Dataset entries section start

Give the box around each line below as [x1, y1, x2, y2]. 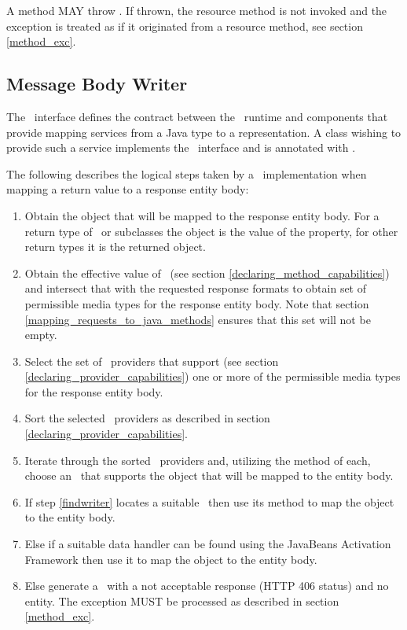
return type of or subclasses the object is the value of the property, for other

Dataset entries section end
Dataset entries section start

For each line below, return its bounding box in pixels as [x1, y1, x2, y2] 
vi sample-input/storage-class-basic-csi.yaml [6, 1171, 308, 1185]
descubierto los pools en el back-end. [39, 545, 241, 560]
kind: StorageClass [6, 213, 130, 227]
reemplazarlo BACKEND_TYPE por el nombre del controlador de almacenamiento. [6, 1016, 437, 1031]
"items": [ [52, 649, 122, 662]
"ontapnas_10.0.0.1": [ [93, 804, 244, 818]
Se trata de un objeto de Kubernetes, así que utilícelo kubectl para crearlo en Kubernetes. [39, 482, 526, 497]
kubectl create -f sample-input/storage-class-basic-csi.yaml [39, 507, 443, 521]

Dataset entries section end
Dataset entries section start

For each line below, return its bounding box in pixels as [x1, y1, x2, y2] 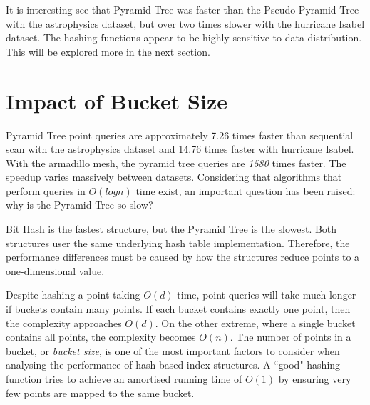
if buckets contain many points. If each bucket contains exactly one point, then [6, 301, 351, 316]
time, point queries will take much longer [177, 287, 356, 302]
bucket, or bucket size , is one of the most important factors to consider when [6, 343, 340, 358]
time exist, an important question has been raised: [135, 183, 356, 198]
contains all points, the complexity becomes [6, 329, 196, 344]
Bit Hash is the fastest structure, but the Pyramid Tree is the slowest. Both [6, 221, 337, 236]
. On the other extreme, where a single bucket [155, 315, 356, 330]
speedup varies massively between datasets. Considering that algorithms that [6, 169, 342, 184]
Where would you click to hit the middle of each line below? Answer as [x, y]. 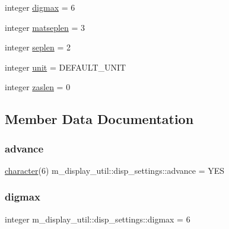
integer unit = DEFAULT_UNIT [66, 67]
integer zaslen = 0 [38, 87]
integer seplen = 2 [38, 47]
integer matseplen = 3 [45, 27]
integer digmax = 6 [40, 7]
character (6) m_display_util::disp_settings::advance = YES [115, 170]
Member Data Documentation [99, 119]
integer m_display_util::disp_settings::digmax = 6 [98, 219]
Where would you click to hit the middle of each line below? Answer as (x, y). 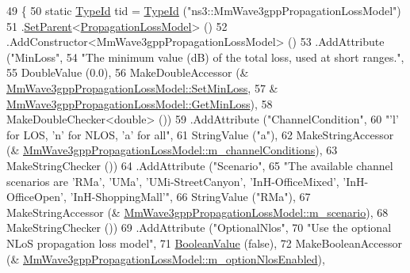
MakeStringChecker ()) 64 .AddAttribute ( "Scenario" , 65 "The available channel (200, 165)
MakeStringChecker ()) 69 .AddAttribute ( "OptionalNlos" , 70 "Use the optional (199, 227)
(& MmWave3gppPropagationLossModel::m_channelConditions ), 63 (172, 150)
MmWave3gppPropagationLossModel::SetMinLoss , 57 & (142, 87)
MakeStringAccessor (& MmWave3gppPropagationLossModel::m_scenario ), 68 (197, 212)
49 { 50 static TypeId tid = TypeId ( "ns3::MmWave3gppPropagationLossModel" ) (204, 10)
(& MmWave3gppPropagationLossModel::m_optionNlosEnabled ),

Dataset entries section end

Aim of the exercise
Your answer must be the lines above from the one holding "Give the box" up to and including the one holding "return type of", exact and with no pictures.

Reply to the task
Give the box around each line below as [x1, y1, x2, y2]. 
return type of or subclasses the object is the value of the property, for other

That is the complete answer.